▸ Data records
__________________________________________________

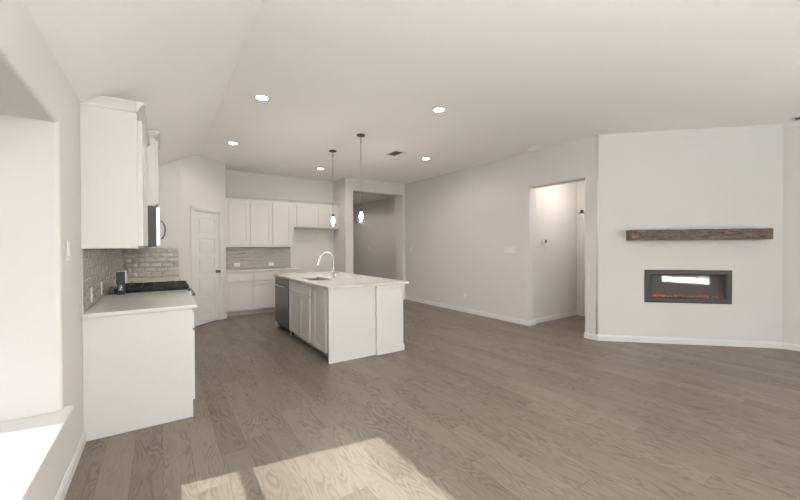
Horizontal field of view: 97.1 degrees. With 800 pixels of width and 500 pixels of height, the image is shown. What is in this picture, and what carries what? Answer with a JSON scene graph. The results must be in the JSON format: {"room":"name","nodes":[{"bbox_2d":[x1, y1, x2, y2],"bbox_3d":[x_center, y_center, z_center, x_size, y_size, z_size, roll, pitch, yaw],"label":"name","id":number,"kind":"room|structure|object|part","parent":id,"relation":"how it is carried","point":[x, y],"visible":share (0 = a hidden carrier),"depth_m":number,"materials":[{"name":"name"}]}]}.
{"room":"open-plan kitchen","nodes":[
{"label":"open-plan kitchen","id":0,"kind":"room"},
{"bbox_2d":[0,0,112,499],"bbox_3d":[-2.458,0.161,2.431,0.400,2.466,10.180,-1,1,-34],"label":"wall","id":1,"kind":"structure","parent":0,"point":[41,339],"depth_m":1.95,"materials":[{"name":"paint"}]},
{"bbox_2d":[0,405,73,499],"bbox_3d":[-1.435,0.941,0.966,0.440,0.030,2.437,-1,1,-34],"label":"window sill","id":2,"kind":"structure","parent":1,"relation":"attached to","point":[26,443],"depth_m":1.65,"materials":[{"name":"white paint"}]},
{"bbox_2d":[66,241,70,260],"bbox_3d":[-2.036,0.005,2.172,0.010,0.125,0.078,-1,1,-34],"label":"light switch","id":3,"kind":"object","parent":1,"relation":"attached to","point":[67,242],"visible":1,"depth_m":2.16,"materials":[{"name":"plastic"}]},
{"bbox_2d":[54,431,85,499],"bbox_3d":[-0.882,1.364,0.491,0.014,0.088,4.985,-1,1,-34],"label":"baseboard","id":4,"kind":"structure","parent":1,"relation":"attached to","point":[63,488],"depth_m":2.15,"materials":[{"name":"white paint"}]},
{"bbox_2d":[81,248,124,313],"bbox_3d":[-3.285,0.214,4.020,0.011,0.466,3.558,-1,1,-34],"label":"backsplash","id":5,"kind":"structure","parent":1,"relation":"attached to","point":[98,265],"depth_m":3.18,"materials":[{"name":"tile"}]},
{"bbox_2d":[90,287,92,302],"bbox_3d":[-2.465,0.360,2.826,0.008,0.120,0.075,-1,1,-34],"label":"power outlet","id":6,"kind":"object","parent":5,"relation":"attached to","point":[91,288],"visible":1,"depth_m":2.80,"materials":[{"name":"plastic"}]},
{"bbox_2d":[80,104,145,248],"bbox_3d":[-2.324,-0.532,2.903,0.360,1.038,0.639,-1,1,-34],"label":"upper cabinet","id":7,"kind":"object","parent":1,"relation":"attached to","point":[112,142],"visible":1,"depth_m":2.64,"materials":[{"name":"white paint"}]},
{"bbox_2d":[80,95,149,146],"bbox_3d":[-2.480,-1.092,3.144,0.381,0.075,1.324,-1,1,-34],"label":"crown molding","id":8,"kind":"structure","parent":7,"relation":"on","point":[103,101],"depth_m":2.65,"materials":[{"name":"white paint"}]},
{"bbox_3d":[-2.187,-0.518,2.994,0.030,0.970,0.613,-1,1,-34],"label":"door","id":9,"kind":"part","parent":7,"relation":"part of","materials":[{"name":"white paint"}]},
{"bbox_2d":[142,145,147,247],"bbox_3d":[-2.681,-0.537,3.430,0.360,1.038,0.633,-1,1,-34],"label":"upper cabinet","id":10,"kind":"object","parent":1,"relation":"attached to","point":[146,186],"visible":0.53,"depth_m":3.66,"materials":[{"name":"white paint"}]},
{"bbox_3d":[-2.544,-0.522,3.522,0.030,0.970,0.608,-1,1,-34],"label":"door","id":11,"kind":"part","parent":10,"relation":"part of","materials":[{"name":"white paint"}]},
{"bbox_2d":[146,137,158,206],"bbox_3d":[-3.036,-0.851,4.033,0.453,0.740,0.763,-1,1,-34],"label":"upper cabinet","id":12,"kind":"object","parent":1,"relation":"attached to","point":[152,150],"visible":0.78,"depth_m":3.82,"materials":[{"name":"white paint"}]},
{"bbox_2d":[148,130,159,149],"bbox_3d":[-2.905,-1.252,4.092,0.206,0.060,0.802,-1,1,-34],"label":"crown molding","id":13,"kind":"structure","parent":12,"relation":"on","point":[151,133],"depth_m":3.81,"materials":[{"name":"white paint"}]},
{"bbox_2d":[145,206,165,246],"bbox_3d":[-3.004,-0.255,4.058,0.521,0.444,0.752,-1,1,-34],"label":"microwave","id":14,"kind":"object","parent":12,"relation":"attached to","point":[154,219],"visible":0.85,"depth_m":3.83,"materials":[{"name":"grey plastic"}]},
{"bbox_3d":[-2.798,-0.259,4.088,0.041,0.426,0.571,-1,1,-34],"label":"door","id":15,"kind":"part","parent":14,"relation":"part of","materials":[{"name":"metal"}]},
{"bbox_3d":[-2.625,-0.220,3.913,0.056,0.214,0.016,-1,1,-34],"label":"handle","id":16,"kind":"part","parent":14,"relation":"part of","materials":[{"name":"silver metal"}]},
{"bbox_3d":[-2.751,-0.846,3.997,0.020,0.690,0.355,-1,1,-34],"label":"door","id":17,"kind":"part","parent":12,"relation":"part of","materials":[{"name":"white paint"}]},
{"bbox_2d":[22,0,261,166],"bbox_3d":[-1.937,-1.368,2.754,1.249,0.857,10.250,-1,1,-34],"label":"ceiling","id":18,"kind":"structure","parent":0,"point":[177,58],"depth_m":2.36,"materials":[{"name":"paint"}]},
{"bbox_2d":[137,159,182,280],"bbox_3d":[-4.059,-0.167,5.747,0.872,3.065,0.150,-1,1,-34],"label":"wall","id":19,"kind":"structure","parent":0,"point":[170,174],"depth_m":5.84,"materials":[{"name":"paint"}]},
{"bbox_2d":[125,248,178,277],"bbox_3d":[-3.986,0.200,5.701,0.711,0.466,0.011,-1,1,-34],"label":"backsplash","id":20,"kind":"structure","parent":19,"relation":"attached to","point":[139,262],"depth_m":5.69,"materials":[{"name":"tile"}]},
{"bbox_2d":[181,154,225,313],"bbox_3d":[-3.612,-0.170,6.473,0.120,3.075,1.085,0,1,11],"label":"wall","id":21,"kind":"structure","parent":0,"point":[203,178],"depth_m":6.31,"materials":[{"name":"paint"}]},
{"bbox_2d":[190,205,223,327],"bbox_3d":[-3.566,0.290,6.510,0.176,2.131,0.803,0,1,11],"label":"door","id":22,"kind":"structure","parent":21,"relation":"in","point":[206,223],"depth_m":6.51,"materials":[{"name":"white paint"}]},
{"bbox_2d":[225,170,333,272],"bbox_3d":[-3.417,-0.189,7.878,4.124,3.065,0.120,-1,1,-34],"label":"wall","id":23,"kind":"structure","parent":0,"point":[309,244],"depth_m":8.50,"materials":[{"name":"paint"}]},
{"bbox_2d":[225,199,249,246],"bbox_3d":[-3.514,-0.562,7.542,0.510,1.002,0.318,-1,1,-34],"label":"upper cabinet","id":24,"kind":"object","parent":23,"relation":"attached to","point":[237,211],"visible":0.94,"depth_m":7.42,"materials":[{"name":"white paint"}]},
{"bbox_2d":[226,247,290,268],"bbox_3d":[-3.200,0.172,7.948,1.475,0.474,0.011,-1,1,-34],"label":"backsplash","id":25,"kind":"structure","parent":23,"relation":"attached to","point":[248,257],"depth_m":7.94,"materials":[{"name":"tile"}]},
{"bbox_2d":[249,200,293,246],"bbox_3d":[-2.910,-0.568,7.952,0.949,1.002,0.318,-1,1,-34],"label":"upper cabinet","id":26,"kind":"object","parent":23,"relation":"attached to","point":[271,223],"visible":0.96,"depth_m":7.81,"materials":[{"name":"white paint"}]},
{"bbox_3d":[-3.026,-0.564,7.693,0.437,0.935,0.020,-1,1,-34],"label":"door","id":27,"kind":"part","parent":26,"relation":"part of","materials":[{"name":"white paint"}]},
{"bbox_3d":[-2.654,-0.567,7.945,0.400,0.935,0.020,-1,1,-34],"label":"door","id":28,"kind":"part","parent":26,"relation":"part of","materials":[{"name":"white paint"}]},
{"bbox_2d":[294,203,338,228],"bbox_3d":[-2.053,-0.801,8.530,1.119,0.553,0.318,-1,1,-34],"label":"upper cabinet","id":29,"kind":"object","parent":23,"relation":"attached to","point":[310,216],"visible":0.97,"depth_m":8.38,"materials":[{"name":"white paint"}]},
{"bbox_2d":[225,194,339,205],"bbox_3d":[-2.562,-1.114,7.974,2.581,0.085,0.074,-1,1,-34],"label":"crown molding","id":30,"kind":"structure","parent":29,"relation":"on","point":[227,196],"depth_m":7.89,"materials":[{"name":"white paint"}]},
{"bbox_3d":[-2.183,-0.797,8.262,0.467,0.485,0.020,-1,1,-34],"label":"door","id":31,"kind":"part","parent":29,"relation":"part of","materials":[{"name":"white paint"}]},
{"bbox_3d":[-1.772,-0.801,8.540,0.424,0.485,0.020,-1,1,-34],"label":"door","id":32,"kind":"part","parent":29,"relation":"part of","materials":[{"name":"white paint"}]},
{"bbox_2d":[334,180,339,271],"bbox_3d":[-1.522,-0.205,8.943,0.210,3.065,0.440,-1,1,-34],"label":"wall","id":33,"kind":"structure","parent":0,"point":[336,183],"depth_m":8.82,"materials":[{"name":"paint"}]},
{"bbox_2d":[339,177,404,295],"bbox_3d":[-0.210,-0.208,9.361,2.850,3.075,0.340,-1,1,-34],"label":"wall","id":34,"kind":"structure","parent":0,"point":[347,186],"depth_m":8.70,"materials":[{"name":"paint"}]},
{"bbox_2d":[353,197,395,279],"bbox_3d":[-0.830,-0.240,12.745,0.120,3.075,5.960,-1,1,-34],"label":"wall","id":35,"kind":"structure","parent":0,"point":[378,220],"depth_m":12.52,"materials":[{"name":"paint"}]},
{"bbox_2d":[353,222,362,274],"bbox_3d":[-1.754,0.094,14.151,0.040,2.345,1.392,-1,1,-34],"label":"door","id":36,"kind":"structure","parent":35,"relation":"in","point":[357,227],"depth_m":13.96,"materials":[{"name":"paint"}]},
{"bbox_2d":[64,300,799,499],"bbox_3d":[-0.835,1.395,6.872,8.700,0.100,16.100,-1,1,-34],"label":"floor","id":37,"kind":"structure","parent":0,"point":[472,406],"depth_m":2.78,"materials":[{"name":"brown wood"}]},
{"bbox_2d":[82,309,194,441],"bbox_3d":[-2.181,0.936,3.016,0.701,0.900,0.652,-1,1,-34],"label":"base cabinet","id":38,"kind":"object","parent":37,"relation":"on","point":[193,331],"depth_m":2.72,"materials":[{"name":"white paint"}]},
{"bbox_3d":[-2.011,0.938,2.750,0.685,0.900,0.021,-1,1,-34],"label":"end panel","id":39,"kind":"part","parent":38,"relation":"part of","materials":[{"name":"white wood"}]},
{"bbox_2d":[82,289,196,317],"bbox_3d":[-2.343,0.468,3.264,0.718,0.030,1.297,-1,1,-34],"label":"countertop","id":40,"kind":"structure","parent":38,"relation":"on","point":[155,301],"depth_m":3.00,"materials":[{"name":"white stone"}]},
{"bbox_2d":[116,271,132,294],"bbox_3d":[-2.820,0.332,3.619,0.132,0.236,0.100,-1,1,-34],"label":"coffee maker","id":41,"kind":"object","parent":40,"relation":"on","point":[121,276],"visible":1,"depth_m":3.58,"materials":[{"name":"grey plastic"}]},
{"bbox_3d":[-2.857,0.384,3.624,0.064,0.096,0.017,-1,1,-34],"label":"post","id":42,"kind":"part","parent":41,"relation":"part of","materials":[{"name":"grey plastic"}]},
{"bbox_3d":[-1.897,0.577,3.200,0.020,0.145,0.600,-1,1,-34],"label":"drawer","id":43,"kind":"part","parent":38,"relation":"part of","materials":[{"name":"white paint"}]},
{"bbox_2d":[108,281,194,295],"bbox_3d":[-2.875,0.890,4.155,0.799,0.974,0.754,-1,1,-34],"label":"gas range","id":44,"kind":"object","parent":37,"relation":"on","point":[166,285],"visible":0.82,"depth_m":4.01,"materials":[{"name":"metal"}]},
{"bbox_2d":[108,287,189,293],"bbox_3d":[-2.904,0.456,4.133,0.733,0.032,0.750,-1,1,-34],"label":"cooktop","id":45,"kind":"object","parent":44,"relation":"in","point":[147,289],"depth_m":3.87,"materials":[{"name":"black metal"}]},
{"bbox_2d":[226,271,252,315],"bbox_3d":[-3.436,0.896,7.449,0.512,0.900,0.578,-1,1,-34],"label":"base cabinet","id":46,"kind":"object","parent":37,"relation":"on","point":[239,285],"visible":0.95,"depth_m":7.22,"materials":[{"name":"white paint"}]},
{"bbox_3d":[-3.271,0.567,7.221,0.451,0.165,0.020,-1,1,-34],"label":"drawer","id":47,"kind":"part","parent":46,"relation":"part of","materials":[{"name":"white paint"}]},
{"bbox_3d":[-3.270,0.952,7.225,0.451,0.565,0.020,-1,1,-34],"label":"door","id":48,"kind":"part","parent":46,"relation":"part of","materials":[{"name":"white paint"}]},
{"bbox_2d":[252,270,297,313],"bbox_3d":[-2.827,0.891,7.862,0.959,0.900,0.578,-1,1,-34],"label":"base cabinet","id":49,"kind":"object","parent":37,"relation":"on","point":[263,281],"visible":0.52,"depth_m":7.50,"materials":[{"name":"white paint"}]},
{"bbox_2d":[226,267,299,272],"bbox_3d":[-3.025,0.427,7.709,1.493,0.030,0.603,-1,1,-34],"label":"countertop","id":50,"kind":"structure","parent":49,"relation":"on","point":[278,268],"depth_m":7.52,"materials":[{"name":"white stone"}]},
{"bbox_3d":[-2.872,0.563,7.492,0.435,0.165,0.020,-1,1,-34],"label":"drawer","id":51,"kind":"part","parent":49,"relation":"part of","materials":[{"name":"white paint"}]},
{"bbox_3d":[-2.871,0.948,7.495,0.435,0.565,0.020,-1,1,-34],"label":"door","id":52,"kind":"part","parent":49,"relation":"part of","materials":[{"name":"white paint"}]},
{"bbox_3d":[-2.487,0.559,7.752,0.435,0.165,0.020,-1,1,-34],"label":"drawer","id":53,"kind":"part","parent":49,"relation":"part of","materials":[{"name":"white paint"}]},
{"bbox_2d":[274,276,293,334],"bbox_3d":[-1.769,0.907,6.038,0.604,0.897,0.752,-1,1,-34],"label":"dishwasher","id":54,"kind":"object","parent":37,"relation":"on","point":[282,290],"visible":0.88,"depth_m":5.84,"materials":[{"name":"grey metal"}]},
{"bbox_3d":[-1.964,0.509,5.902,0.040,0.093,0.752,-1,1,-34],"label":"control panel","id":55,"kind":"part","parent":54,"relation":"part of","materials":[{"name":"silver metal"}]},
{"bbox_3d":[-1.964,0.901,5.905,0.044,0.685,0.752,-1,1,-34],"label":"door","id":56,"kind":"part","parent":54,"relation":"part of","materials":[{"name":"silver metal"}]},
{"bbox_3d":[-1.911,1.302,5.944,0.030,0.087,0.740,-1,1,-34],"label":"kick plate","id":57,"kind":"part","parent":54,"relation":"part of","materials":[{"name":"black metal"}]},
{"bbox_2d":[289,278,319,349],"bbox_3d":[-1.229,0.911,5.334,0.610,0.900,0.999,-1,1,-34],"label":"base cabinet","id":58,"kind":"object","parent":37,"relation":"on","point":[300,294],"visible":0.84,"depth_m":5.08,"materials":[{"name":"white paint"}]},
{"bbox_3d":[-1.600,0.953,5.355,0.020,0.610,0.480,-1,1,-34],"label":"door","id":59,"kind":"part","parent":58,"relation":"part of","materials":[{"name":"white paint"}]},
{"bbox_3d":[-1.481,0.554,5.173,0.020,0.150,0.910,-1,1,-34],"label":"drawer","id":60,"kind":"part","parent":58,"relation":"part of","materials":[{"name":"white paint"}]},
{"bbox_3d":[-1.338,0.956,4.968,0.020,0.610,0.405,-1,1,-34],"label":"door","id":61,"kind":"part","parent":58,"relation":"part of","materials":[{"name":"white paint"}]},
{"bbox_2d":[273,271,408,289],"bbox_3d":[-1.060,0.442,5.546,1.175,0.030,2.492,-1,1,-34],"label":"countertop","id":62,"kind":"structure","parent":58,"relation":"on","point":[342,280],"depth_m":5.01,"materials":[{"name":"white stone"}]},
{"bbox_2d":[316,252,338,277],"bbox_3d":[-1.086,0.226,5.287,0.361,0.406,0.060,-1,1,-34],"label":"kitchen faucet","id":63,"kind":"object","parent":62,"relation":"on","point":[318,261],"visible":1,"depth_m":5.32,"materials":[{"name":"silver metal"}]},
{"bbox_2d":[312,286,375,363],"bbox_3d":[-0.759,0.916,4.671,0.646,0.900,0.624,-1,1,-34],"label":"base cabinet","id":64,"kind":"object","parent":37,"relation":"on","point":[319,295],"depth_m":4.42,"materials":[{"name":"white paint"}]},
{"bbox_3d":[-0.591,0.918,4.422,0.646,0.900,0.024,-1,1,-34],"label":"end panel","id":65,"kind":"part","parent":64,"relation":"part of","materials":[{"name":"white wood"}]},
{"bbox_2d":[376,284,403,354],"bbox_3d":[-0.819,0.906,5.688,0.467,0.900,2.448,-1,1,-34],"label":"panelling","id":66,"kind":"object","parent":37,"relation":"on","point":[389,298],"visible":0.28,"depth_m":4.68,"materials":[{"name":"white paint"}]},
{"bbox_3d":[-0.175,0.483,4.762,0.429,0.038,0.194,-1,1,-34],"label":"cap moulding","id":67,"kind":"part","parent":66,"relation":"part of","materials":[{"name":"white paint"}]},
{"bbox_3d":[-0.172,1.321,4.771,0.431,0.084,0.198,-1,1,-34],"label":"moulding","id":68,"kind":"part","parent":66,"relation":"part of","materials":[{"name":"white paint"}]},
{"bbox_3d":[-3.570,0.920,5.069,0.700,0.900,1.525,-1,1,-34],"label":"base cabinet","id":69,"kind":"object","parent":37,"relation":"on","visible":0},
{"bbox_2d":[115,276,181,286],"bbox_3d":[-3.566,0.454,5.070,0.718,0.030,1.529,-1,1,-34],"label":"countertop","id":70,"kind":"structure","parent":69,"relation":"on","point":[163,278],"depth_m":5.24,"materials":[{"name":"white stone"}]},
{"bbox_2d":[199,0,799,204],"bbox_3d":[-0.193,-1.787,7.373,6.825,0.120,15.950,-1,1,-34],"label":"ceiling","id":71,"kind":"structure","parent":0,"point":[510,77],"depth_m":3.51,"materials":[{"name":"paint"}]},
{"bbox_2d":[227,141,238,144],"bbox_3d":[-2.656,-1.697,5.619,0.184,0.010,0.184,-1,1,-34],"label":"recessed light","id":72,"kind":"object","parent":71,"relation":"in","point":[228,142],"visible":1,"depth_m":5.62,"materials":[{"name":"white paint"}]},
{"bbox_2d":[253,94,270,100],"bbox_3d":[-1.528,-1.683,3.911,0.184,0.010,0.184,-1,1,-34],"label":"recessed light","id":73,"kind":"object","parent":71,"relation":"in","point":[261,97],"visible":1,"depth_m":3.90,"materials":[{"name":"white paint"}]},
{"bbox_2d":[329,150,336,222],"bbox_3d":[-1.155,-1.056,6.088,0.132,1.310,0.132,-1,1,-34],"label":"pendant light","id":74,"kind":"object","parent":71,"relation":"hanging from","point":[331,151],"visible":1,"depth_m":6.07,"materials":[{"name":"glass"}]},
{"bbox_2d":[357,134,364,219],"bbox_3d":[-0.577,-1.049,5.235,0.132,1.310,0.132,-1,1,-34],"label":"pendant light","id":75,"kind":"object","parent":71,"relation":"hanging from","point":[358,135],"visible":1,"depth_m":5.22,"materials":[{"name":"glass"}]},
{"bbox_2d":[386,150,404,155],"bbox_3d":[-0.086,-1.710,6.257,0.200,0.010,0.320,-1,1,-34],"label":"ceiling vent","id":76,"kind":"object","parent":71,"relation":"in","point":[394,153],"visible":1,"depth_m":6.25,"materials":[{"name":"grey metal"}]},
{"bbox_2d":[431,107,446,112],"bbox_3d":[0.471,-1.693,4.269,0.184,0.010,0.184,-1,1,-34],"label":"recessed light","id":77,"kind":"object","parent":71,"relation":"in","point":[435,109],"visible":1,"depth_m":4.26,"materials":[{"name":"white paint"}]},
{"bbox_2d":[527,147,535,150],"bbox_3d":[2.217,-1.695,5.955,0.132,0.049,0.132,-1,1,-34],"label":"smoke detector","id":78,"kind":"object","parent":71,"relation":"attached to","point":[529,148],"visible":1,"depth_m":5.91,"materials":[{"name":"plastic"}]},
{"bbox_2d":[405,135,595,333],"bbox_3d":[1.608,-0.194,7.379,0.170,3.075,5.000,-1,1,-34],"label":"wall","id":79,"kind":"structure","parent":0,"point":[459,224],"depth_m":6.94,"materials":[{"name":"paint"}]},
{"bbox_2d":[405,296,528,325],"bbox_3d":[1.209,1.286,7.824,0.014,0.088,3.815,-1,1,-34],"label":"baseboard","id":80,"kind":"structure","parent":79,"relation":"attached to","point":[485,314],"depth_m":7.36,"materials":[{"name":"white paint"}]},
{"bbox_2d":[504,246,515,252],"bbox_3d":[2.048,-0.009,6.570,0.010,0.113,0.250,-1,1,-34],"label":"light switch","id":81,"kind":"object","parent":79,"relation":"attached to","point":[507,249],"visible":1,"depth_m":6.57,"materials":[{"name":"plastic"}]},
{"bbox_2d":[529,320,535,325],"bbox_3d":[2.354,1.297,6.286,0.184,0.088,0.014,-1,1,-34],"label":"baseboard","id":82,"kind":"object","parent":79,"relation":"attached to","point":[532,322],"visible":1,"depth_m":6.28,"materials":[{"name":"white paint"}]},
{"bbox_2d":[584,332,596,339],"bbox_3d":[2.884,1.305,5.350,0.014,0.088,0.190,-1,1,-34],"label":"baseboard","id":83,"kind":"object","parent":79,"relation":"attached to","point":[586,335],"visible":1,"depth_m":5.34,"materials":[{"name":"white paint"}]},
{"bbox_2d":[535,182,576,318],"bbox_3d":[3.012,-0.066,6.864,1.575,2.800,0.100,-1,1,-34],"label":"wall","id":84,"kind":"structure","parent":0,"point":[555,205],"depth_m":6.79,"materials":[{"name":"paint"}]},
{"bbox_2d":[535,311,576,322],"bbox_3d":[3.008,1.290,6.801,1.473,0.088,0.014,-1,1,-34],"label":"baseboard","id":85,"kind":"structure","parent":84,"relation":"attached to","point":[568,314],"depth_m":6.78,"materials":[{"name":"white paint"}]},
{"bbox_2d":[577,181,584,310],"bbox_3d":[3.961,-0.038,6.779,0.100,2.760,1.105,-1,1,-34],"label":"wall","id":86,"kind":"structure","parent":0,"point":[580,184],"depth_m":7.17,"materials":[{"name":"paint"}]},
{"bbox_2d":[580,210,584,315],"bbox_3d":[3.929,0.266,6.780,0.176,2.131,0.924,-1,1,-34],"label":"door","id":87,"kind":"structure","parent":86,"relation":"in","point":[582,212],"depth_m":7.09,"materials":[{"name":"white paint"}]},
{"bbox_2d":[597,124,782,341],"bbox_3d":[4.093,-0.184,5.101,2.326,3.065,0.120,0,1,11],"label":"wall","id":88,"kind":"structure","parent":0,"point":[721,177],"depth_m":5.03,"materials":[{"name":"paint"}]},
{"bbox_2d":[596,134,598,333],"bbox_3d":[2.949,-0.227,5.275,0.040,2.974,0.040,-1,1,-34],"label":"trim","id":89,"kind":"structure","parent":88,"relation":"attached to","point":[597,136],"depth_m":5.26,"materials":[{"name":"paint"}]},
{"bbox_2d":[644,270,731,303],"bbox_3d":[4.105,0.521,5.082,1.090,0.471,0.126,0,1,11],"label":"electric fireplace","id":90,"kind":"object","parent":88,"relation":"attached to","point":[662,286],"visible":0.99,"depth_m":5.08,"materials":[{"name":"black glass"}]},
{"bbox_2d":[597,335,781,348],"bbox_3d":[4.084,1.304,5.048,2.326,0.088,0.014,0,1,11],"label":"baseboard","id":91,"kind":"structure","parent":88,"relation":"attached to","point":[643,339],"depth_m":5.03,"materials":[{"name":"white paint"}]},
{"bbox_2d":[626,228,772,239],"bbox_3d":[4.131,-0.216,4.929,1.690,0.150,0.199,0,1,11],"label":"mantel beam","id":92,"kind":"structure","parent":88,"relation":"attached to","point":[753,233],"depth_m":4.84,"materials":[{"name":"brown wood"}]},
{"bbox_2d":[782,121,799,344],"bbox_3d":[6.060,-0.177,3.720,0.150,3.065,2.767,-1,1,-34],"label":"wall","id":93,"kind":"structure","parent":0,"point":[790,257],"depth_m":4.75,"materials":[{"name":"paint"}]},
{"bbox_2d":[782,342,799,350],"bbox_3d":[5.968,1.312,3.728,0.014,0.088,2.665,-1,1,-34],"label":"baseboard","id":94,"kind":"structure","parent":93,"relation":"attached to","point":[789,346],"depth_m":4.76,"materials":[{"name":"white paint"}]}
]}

__________________________________________________

▸ Directions for this task
In the data above, each line holding "silver" is to be found and copied.

▸ Answer to the exercise
{"bbox_3d":[-2.625,-0.220,3.913,0.056,0.214,0.016,-1,1,-34],"label":"handle","id":16,"kind":"part","parent":14,"relation":"part of","materials":[{"name":"silver metal"}]},
{"bbox_3d":[-1.964,0.509,5.902,0.040,0.093,0.752,-1,1,-34],"label":"control panel","id":55,"kind":"part","parent":54,"relation":"part of","materials":[{"name":"silver metal"}]},
{"bbox_3d":[-1.964,0.901,5.905,0.044,0.685,0.752,-1,1,-34],"label":"door","id":56,"kind":"part","parent":54,"relation":"part of","materials":[{"name":"silver metal"}]},
{"bbox_2d":[316,252,338,277],"bbox_3d":[-1.086,0.226,5.287,0.361,0.406,0.060,-1,1,-34],"label":"kitchen faucet","id":63,"kind":"object","parent":62,"relation":"on","point":[318,261],"visible":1,"depth_m":5.32,"materials":[{"name":"silver metal"}]},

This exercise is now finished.